Osteoporosis develops because of impaired bone formation and/or excessive bone resorption. Several pharmacological treatment of osteoporosis has been developed; however, new treatments are still necessary. Cholesterol and estrogen receptor-related receptor alpha (ERRα) promote osteoclasts formation, survival, and cellular fusion and thus become high risk factors of osteoporosis.

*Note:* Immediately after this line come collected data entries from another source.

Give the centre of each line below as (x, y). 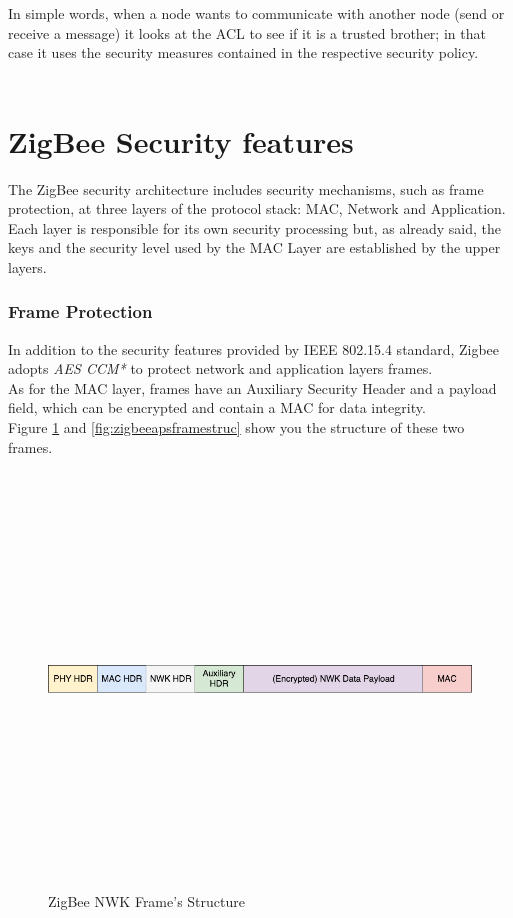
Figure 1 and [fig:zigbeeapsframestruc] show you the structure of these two (236, 427)
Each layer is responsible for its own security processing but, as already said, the (255, 227)
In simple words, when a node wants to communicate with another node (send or (256, 13)
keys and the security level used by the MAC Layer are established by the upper (254, 247)
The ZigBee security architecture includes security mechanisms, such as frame (246, 188)
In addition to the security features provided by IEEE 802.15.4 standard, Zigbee (254, 348)
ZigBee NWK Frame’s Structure (146, 900)
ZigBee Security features (181, 140)
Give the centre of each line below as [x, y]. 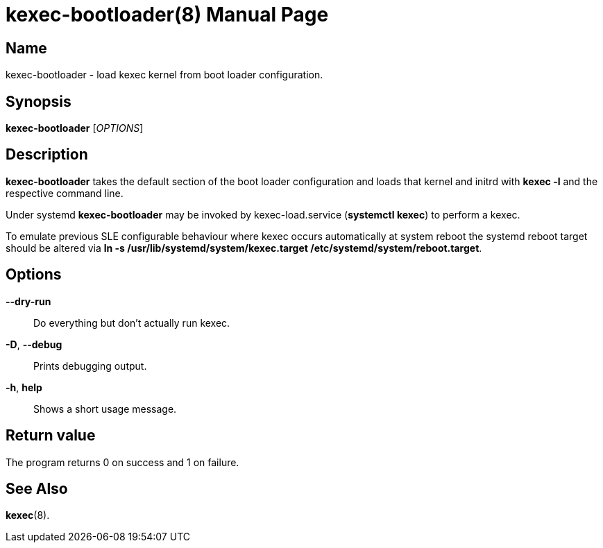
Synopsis [39, 101]
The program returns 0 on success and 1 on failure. [122, 462]
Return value [51, 436]
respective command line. [65, 193]
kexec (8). [28, 515]
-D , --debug [34, 344]
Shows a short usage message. [105, 409]
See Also [37, 488]
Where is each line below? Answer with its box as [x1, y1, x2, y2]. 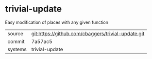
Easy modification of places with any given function [5, 19, 108, 25]
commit [7, 38, 25, 44]
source [7, 30, 23, 37]
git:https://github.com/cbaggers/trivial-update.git [31, 30, 145, 37]
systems [7, 46, 27, 53]
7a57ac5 [31, 38, 52, 44]
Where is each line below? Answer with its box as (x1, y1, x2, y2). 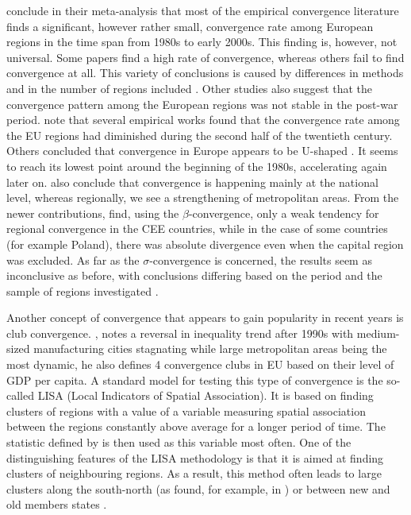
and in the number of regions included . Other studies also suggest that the (6, 79, 373, 96)
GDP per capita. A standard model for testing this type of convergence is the (6, 371, 383, 388)
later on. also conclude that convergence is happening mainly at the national (6, 173, 378, 190)
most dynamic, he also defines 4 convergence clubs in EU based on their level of (6, 356, 394, 373)
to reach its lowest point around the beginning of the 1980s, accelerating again (6, 157, 387, 174)
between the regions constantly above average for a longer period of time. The (6, 418, 386, 435)
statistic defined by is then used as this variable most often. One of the (6, 434, 351, 451)
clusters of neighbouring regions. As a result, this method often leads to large (6, 465, 382, 482)
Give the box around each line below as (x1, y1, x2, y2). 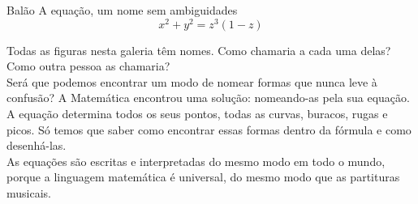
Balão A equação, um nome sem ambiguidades (6, 2, 238, 18)
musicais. (6, 185, 51, 202)
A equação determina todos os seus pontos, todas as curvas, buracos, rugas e (6, 105, 388, 122)
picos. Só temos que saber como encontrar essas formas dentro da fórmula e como (6, 121, 412, 138)
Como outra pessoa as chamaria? (6, 57, 170, 74)
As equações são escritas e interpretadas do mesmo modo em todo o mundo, (6, 152, 386, 169)
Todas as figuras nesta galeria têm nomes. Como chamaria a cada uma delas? (6, 41, 391, 58)
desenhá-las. (6, 137, 67, 154)
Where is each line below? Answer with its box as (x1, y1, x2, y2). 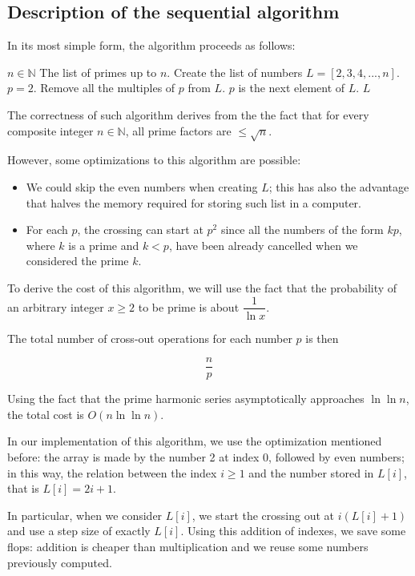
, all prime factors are (125, 122, 232, 139)
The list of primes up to (39, 63, 157, 80)
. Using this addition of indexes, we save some (180, 522, 406, 539)
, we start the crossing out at (191, 506, 335, 523)
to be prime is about (138, 298, 240, 315)
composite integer (7, 122, 94, 139)
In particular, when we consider (7, 506, 163, 523)
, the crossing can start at (77, 221, 203, 238)
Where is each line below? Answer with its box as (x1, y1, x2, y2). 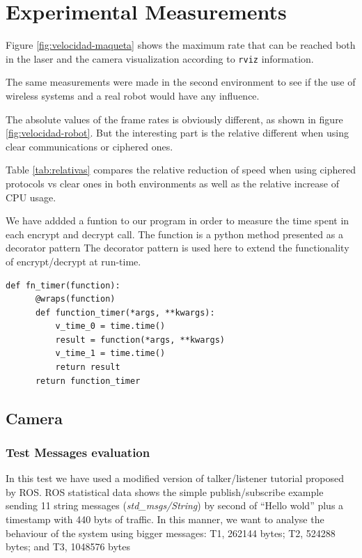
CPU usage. (6, 189, 56, 204)
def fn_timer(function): (6, 280, 120, 290)
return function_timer (35, 375, 141, 386)
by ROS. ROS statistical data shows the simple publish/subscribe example (6, 484, 324, 499)
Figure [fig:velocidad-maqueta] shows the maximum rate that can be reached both (6, 38, 356, 52)
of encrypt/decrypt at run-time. (6, 254, 141, 268)
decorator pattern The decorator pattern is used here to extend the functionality (6, 240, 349, 255)
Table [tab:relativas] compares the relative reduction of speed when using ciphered (6, 162, 356, 177)
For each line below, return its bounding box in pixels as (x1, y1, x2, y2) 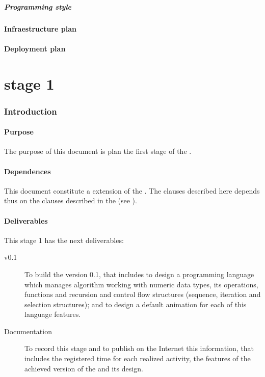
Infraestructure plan (4, 23, 76, 34)
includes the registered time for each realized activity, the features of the (24, 353, 251, 364)
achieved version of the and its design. (24, 363, 143, 373)
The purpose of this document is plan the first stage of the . (4, 146, 192, 156)
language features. (24, 309, 81, 319)
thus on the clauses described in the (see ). (4, 195, 137, 206)
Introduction (4, 104, 57, 117)
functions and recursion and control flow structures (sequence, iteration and (24, 289, 261, 300)
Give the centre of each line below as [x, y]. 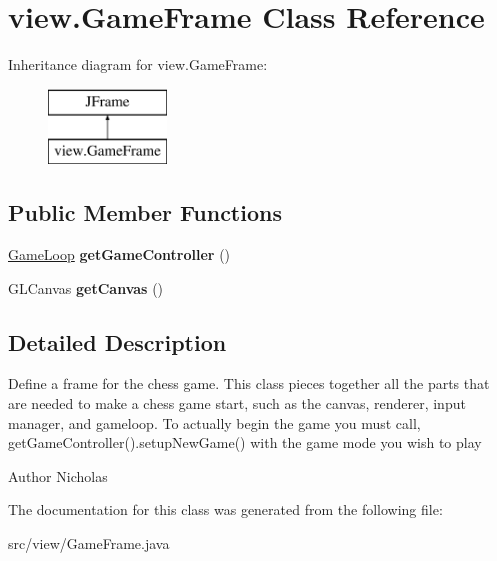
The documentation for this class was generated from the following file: [225, 509]
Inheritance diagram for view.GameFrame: [138, 64]
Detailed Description [117, 341]
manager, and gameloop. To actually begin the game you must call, [214, 422]
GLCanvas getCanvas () [86, 287]
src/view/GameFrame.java [89, 543]
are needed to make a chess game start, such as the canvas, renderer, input [237, 403]
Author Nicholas [58, 475]
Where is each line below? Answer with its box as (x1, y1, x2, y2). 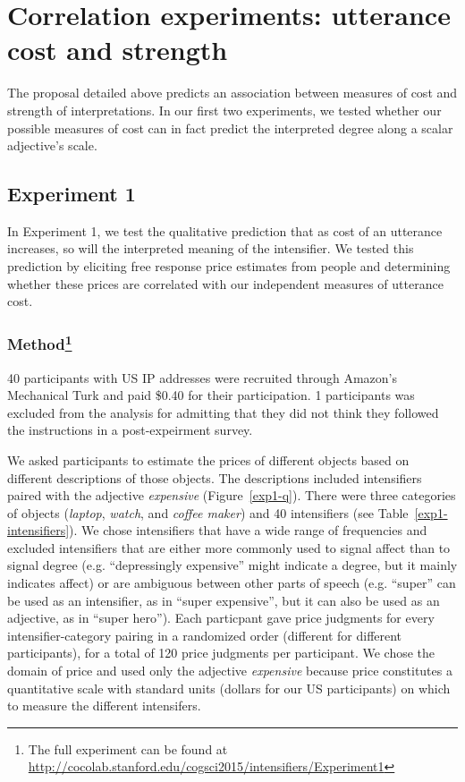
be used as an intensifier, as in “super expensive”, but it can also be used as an (7, 591, 440, 609)
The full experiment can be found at (28, 739, 228, 758)
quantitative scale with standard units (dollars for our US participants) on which (7, 678, 451, 697)
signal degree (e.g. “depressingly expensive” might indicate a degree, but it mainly (7, 556, 458, 574)
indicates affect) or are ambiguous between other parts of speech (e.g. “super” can (7, 574, 456, 592)
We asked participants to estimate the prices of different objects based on (7, 450, 410, 469)
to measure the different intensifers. (7, 696, 201, 715)
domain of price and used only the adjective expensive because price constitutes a (7, 661, 452, 680)
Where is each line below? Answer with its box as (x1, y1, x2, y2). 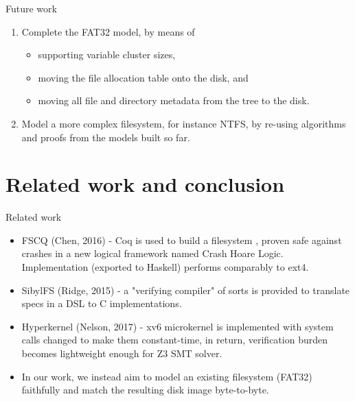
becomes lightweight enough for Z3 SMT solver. (21, 346, 222, 361)
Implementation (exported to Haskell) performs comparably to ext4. (21, 260, 309, 274)
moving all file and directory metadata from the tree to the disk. (38, 93, 310, 108)
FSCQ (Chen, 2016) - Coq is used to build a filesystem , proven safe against (21, 232, 342, 247)
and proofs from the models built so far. (21, 130, 190, 144)
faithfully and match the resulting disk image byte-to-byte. (21, 382, 269, 397)
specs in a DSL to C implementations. (21, 296, 182, 311)
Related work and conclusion (5, 170, 285, 198)
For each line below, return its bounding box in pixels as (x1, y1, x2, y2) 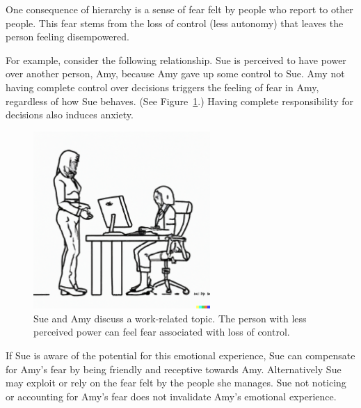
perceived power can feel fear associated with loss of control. (33, 324, 290, 339)
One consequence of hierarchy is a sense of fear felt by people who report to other (6, 2, 353, 16)
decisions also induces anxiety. (6, 107, 134, 122)
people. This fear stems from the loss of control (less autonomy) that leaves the (6, 15, 344, 30)
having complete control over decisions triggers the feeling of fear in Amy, (6, 79, 319, 94)
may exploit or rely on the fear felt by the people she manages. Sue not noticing (6, 375, 346, 390)
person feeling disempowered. (6, 29, 129, 44)
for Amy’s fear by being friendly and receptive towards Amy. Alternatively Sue (6, 361, 342, 376)
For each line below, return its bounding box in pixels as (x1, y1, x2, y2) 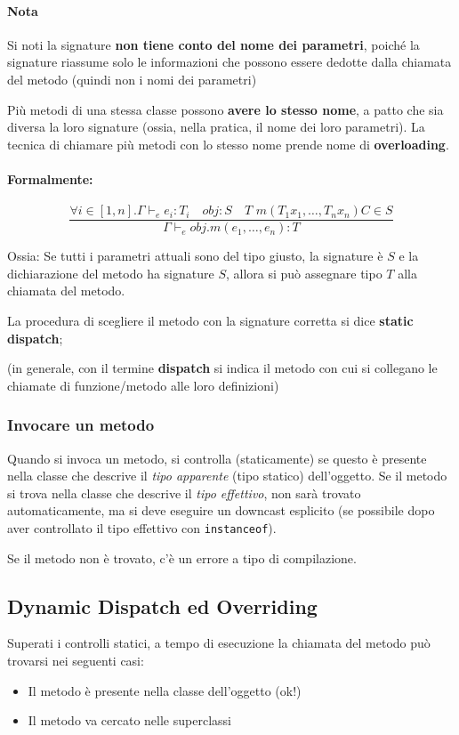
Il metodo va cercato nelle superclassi (28, 711, 231, 730)
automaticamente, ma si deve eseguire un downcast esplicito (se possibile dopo (7, 501, 435, 520)
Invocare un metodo (7, 414, 155, 436)
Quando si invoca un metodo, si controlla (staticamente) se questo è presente (7, 448, 427, 467)
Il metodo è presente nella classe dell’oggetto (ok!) (28, 681, 302, 699)
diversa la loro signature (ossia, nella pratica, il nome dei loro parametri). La (7, 117, 425, 136)
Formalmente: (7, 169, 93, 188)
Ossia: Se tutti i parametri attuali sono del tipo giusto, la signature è (7, 246, 383, 265)
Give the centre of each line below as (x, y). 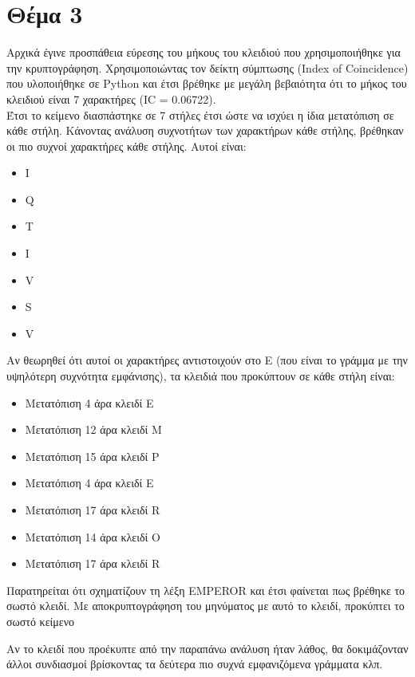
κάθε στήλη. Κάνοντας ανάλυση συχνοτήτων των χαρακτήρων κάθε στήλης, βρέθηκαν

In this study, we identified that carnosic acid (CA) suppressed bone loss by dual-targeting of sterol regulatory element-binding protein 2 (SREBP2, a major regulator that regulates cholesterol synthesis) and ERRα. Mechanistically, CA reduced nuclear localization of mature SREBP2 and suppressed de novo biogenesis of cholesterol. CA subsequently decreased the interaction between ERRα and peroxisome proliferator-activated receptor gamma coactivator 1-beta (PGC1ß), resulting in decreased the transcription activity of ERRα and its target genes expression. Meanwhile, CA directly bound to the ligand-binding domain of ERRα and significantly promoted its ubiquitination and proteasomal degradation. Subsequently, STUB1 was identified as the E3 ligase of ERRα. The lysine residues (K51 and K68) are essential for ubiquitination and proteasomal degradation of ERRα by CA. In conclusion, CA dually targets SREBP2 and ERRα, thus inhibits the RANKL-induced osteoclast formation and improves OVX-induced bone loss. CA may serve as a lead compound for pharmacological control of osteoporosis.